**TASK GOAL**
Your copy should match the records exactly, except that it contains no pictures.

Data items

------------------------------------------------------------------------

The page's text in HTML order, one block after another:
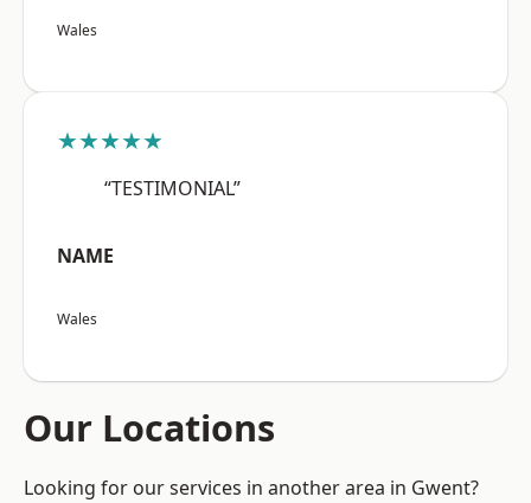
Wales
★★★★★
“TESTIMONIAL”
NAME
Wales
Our Locations
Looking for our services in another area in Gwent?
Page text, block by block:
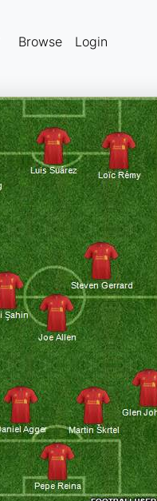
Browse Login

------------------------------------------------------------------------

**FINAL ANSWER**
The page's text in HTML order, one block after another:
Wales
★★★★★
“TESTIMONIAL”
NAME
Wales
Our Locations
Looking for our services in another area in Gwent?
Page text, block by block:
Browse Login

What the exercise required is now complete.